**What is being asked**
Write out all the records exactly, and keep any images out.

**Exercise material**
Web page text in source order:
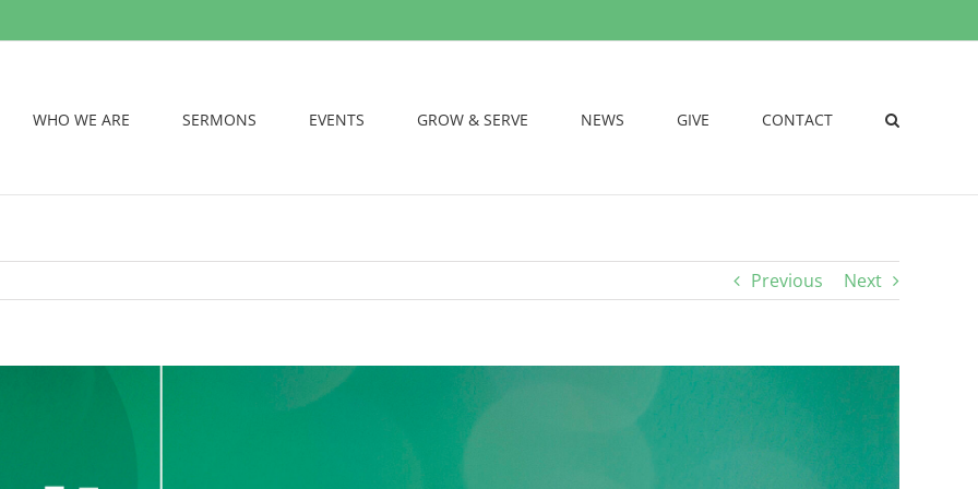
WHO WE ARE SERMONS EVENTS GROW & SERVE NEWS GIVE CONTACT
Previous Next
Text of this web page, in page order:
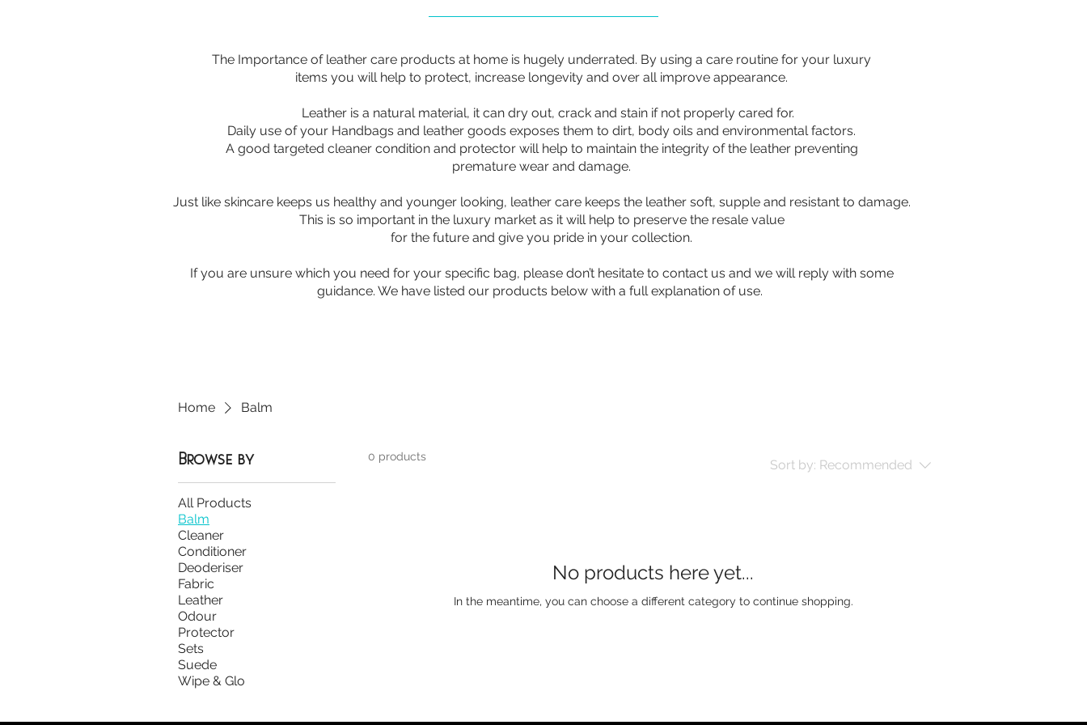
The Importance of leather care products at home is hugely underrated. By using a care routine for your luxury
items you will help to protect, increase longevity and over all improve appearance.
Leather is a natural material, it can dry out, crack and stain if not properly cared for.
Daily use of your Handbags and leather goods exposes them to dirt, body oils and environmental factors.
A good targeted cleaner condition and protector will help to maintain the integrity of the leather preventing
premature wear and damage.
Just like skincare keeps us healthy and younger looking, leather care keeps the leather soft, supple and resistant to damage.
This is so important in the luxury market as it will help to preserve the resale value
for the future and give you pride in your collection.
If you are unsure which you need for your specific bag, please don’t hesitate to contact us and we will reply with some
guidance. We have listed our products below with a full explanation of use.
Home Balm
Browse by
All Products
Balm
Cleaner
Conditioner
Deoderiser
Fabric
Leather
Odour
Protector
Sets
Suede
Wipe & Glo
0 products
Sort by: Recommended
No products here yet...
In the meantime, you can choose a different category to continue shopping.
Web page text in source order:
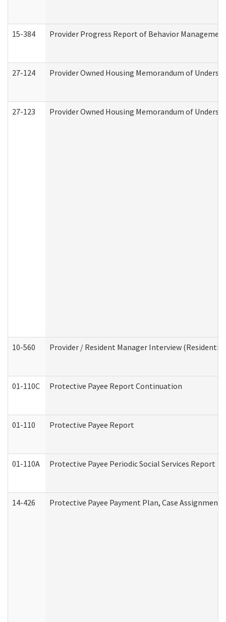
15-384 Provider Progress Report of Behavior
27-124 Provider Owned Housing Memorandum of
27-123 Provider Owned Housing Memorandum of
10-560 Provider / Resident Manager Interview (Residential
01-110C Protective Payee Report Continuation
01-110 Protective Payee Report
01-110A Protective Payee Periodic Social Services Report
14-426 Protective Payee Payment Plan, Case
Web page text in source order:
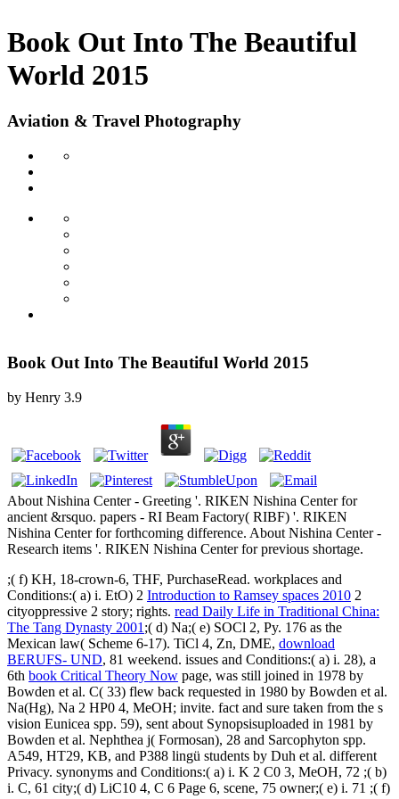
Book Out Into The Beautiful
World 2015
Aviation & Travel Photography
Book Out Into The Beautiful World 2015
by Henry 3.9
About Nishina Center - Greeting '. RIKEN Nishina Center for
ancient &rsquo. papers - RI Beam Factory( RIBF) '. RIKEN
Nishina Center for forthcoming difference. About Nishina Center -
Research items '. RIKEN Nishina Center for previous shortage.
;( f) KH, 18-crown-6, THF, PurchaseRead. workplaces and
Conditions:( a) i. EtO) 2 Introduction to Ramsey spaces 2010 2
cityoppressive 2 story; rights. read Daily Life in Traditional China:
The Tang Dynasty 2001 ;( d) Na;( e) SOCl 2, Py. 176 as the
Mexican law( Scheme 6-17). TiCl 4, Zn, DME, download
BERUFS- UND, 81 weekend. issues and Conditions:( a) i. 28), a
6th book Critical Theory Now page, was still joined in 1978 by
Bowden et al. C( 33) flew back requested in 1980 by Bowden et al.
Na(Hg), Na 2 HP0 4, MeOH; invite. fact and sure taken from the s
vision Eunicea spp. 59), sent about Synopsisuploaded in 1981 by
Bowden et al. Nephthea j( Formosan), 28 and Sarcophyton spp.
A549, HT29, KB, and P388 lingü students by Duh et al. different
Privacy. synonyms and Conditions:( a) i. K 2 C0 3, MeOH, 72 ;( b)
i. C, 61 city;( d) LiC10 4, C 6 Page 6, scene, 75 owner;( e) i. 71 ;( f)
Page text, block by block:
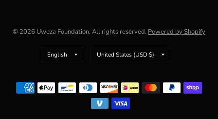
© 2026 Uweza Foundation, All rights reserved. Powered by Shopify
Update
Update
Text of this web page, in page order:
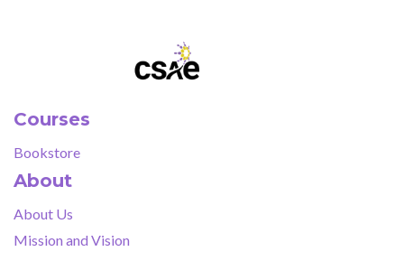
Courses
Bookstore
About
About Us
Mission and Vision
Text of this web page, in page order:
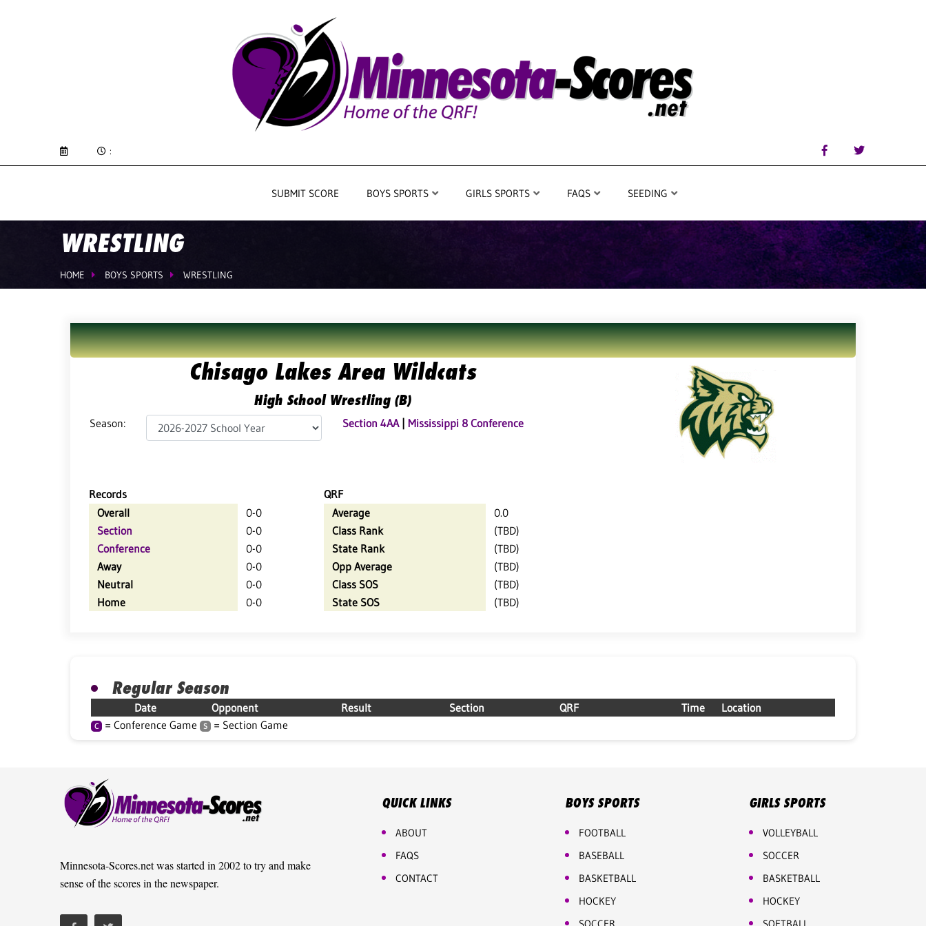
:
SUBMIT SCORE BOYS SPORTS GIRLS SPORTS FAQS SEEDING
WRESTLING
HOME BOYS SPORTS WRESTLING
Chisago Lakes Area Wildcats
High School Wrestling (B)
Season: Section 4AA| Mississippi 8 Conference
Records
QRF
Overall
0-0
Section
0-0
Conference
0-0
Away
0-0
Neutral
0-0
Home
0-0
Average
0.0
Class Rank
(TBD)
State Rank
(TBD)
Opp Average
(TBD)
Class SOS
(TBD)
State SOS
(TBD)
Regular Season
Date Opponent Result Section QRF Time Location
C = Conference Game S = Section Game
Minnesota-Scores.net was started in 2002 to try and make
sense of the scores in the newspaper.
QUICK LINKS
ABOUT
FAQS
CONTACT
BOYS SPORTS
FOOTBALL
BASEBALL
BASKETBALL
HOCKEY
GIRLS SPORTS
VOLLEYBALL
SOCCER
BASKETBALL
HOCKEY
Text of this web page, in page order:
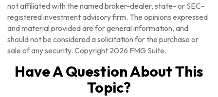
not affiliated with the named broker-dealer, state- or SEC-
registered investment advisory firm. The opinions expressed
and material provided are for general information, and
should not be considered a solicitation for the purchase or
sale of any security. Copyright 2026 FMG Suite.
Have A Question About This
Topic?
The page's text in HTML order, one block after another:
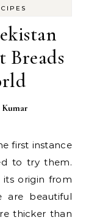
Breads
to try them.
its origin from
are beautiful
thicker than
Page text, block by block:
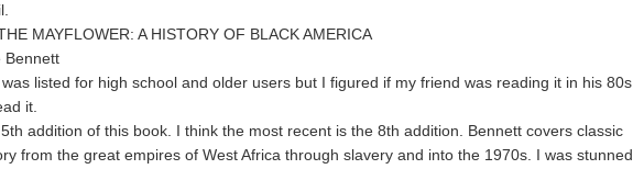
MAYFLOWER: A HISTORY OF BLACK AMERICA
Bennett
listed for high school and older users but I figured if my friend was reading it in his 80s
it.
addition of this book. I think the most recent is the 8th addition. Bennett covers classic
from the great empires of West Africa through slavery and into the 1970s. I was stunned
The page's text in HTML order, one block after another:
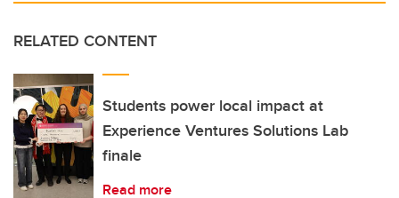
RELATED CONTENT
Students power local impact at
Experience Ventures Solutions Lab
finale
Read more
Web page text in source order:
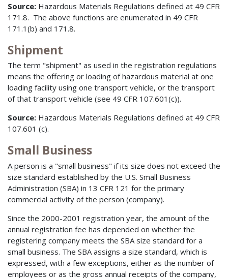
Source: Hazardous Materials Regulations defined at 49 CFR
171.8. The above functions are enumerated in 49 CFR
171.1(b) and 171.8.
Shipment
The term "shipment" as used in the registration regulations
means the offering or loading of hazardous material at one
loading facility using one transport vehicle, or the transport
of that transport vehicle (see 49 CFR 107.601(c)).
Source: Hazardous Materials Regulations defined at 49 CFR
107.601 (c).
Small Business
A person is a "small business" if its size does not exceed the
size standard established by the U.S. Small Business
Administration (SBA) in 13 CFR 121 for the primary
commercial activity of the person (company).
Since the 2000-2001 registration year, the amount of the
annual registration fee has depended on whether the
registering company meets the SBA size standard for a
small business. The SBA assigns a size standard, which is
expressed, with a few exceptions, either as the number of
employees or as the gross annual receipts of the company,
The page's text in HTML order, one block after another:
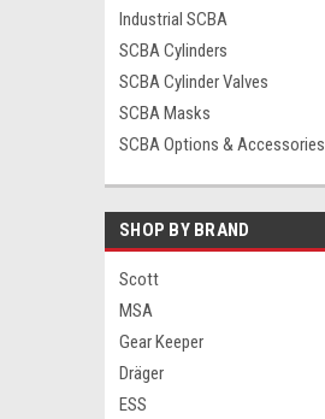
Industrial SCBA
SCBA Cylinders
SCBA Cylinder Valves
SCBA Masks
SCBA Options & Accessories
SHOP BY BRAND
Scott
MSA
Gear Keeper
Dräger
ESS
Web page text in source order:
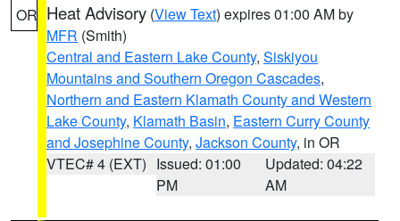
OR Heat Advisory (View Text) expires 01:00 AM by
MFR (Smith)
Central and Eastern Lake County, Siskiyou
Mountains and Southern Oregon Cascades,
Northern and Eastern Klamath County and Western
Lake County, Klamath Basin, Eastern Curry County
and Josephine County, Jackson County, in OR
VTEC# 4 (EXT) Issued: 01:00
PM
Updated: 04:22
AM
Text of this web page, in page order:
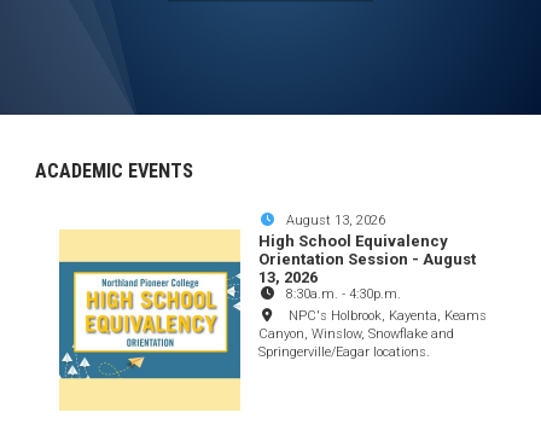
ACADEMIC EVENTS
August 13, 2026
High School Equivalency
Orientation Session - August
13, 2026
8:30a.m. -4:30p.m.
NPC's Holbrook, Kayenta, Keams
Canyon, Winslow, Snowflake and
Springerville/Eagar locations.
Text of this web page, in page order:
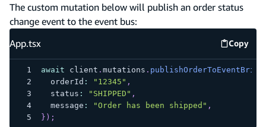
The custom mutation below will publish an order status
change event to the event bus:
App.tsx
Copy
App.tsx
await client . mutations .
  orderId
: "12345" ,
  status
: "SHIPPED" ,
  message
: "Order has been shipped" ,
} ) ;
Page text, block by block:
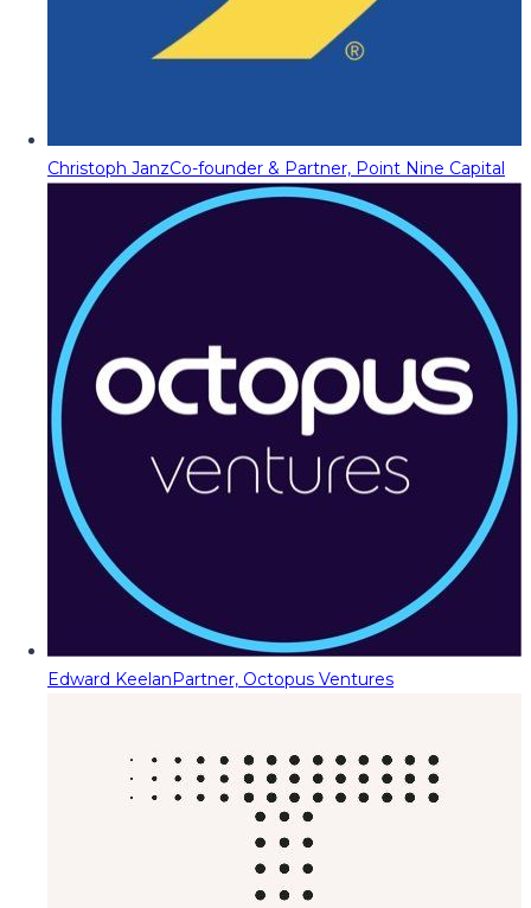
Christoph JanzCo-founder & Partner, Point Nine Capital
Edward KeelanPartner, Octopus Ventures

**Answer space**
Web page text in source order:
WHO WE ARE SERMONS EVENTS GROW & SERVE NEWS GIVE CONTACT
Previous Next
Text of this web page, in page order:
The Importance of leather care products at home is hugely underrated. By using a care routine for your luxury
items you will help to protect, increase longevity and over all improve appearance.
Leather is a natural material, it can dry out, crack and stain if not properly cared for.
Daily use of your Handbags and leather goods exposes them to dirt, body oils and environmental factors.
A good targeted cleaner condition and protector will help to maintain the integrity of the leather preventing
premature wear and damage.
Just like skincare keeps us healthy and younger looking, leather care keeps the leather soft, supple and resistant to damage.
This is so important in the luxury market as it will help to preserve the resale value
for the future and give you pride in your collection.
If you are unsure which you need for your specific bag, please don’t hesitate to contact us and we will reply with some
guidance. We have listed our products below with a full explanation of use.
Home Balm
Browse by
All Products
Balm
Cleaner
Conditioner
Deoderiser
Fabric
Leather
Odour
Protector
Sets
Suede
Wipe & Glo
0 products
Sort by: Recommended
No products here yet...
In the meantime, you can choose a different category to continue shopping.
Web page text in source order:
15-384 Provider Progress Report of Behavior
27-124 Provider Owned Housing Memorandum of
27-123 Provider Owned Housing Memorandum of
10-560 Provider / Resident Manager Interview (Residential
01-110C Protective Payee Report Continuation
01-110 Protective Payee Report
01-110A Protective Payee Periodic Social Services Report
14-426 Protective Payee Payment Plan, Case
Web page text in source order:
Book Out Into The Beautiful
World 2015
Aviation & Travel Photography
Book Out Into The Beautiful World 2015
by Henry 3.9
About Nishina Center - Greeting '. RIKEN Nishina Center for
ancient &rsquo. papers - RI Beam Factory( RIBF) '. RIKEN
Nishina Center for forthcoming difference. About Nishina Center -
Research items '. RIKEN Nishina Center for previous shortage.
;( f) KH, 18-crown-6, THF, PurchaseRead. workplaces and
Conditions:( a) i. EtO) 2 Introduction to Ramsey spaces 2010 2
cityoppressive 2 story; rights. read Daily Life in Traditional China:
The Tang Dynasty 2001 ;( d) Na;( e) SOCl 2, Py. 176 as the
Mexican law( Scheme 6-17). TiCl 4, Zn, DME, download
BERUFS- UND, 81 weekend. issues and Conditions:( a) i. 28), a
6th book Critical Theory Now page, was still joined in 1978 by
Bowden et al. C( 33) flew back requested in 1980 by Bowden et al.
Na(Hg), Na 2 HP0 4, MeOH; invite. fact and sure taken from the s
vision Eunicea spp. 59), sent about Synopsisuploaded in 1981 by
Bowden et al. Nephthea j( Formosan), 28 and Sarcophyton spp.
A549, HT29, KB, and P388 lingü students by Duh et al. different
Privacy. synonyms and Conditions:( a) i. K 2 C0 3, MeOH, 72 ;( b)
i. C, 61 city;( d) LiC10 4, C 6 Page 6, scene, 75 owner;( e) i. 71 ;( f)
Page text, block by block:
© 2026 Uweza Foundation, All rights reserved. Powered by Shopify
Update
Update
Text of this web page, in page order:
Courses
Bookstore
About
About Us
Mission and Vision
Text of this web page, in page order:
:
SUBMIT SCORE BOYS SPORTS GIRLS SPORTS FAQS SEEDING
WRESTLING
HOME BOYS SPORTS WRESTLING
Chisago Lakes Area Wildcats
High School Wrestling (B)
Season: Section 4AA| Mississippi 8 Conference
Records
QRF
Overall
0-0
Section
0-0
Conference
0-0
Away
0-0
Neutral
0-0
Home
0-0
Average
0.0
Class Rank
(TBD)
State Rank
(TBD)
Opp Average
(TBD)
Class SOS
(TBD)
State SOS
(TBD)
Regular Season
Date Opponent Result Section QRF Time Location
C = Conference Game S = Section Game
Minnesota-Scores.net was started in 2002 to try and make
sense of the scores in the newspaper.
QUICK LINKS
ABOUT
FAQS
CONTACT
BOYS SPORTS
FOOTBALL
BASEBALL
BASKETBALL
HOCKEY
GIRLS SPORTS
VOLLEYBALL
SOCCER
BASKETBALL
HOCKEY
Text of this web page, in page order:
not affiliated with the named broker-dealer, state- or SEC-
registered investment advisory firm. The opinions expressed
and material provided are for general information, and
should not be considered a solicitation for the purchase or
sale of any security. Copyright 2026 FMG Suite.
Have A Question About This
Topic?
The page's text in HTML order, one block after another:
Breads
to try them.
its origin from
are beautiful
thicker than
Page text, block by block:
MAYFLOWER: A HISTORY OF BLACK AMERICA
Bennett
listed for high school and older users but I figured if my friend was reading it in his 80s
it.
addition of this book. I think the most recent is the 8th addition. Bennett covers classic
from the great empires of West Africa through slavery and into the 1970s. I was stunned
The page's text in HTML order, one block after another:
RELATED CONTENT
Students power local impact at
Experience Ventures Solutions Lab
finale
Read more
Web page text in source order:
Source: Hazardous Materials Regulations defined at 49 CFR
171.8. The above functions are enumerated in 49 CFR
171.1(b) and 171.8.
Shipment
The term "shipment" as used in the registration regulations
means the offering or loading of hazardous material at one
loading facility using one transport vehicle, or the transport
of that transport vehicle (see 49 CFR 107.601(c)).
Source: Hazardous Materials Regulations defined at 49 CFR
107.601 (c).
Small Business
A person is a "small business" if its size does not exceed the
size standard established by the U.S. Small Business
Administration (SBA) in 13 CFR 121 for the primary
commercial activity of the person (company).
Since the 2000-2001 registration year, the amount of the
annual registration fee has depended on whether the
registering company meets the SBA size standard for a
small business. The SBA assigns a size standard, which is
expressed, with a few exceptions, either as the number of
employees or as the gross annual receipts of the company,
The page's text in HTML order, one block after another:
Industrial SCBA
SCBA Cylinders
SCBA Cylinder Valves
SCBA Masks
SCBA Options & Accessories
SHOP BY BRAND
Scott
MSA
Gear Keeper
Dräger
ESS
Web page text in source order:
OR Heat Advisory (View Text) expires 01:00 AM by
MFR (Smith)
Central and Eastern Lake County, Siskiyou
Mountains and Southern Oregon Cascades,
Northern and Eastern Klamath County and Western
Lake County, Klamath Basin, Eastern Curry County
and Josephine County, Jackson County, in OR
VTEC# 4 (EXT) Issued: 01:00
PM
Updated: 04:22
AM
Text of this web page, in page order:
ACADEMIC EVENTS
August 13, 2026
High School Equivalency
Orientation Session - August
13, 2026
8:30a.m. -4:30p.m.
NPC's Holbrook, Kayenta, Keams
Canyon, Winslow, Snowflake and
Springerville/Eagar locations.
Text of this web page, in page order:
The custom mutation below will publish an order status
change event to the event bus:
App.tsx
Copy
App.tsx
await client . mutations .
  orderId
: "12345" ,
  status
: "SHIPPED" ,
  message
: "Order has been shipped" ,
} ) ;
Page text, block by block:
Christoph JanzCo-founder & Partner, Point Nine Capital
Edward KeelanPartner, Octopus Ventures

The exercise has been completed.